TAKURO KUWATA: TOGETHER SHIYOZE! (LET’S GET TOGETHER!)
Salon 94 is pleased to present Together Shiyoze! (Let's Get Together!), an exhibition of work by Takuro Kuwata.
January 10 - February 15, 2025
Over the past two decades, Kuwata has steadily used his knowledge of ceramic materials and glaze to encourage unpredictable results. Reaching beyond the crazed surfaces and kintsugi repairs of venerated tea vessels, Kuwata has formulated a series of glazes that turn supposed flaws into the vessels’ greatest assets. Rather than using glaze to immaculately enrobe his forms, Kuwata’s glazes crawl back on themselves or flow unpredictably through pierced holes. It is easy to connect these “chance operations” to Dadaist games (exquisite corpse, cut-up poetry), or to name-check David Pye’s theory of “the workmanship of risk,” but the root of Kuwata’s love of unpredictability is much more relatable, lying at the heart of what it means to be a potter.
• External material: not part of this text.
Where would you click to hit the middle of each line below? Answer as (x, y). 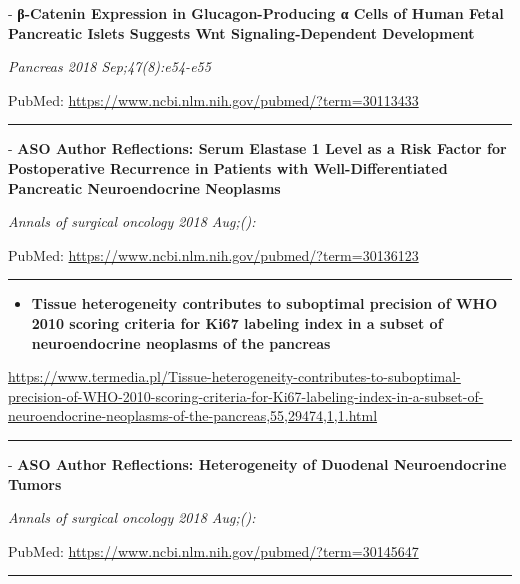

Kuwata is among the most thoughtful (and skilled) ceramic artists of his generation; he is certainly not averse to risk, despite the exponential growth in interest in his work. He doesn’t pay lip service to Japanese pottery traditions; rather, he has sought out a wide range of mentors and teachers throughout his career. Many ceramic artists begin their studies with traditional potters, then evolve toward contemporary ideas, but Kuwata started out at Kyoto Saga University of Arts, the wellspring of Japanese avant-garde ceramics. In Kyoto, Kuwata was exposed to the Sōdeisha movement, which initiated a radical break from function.
Staying true to his work’s roots in tea ceremony’s ability to stretch time and confound expectations, Kuwata has also begun to introduce realistic trompe l’oeil objects that both collide with and strangely complement his abstract language. In 2023, Kuwata was commissioned by the Okayama Performing Arts Theater to create a public work of art. Kuwata came up with the idea for a larger-than-life Chawan with realistic peaches sprouting from signature platinum-coated appendages to pay tribute to the region’s famous peaches—both a literal agricultural product and a symbol of longevity, hospitality, and generosity.
With their metallic bling and candy-colored palette, Kuwata’s works surely are hyper pots. It is no less accurate to label Kuwata himself a hyper potter. Although his works are difficult to locate in space and time, Kuwata himself is an artist who possesses the hyper-embodiment of the qualities of a superior potter.